The Interactive HCM map is available at https://silicofcm.eu/interactive-map/. It is hosted on the MINERVA (Molecular Interaction NEtwoRks VisuAlization) platform [35–37] which interfaces with DrugBank [5], ChEMBL [6], CTDbase [7], and miRTarBase [8]. The majority of the proteins that have a 3D structure already resolved and available in the Protein Data Bank can be directly visualized and explored using MolArt [38], a built-in MINERVA platform visualization tool.

Plugins enable additional onsite analysis. In maps with defined pathway areas, the Gene set enrichment analysis (GSEA) plugin [37] retrieves active data overlays and performs enrichment analysis, highlighting pathways significantly enriched for data overlays.
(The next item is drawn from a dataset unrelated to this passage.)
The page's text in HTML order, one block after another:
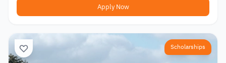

These data can be user-provided. Adverse drug reactions plugin [37] links an external data file to the corresponding map elements. Targets of drugs with identified adverse reactions are shown in the map and can be filtered. The Disease-variant associations plugin [37] indicates genes with variants associated with a given disease [37]. Map exploration plugin [37] enables focused molecular interaction network exploration (e.g., of the neighborhood of a molecule appearing multiple times in a network) [37]. Centrality plugin [39] calculates network topology values. Overlays plugin [39] automatically creates, displays, or removes multiple overlays from uploaded data files [39].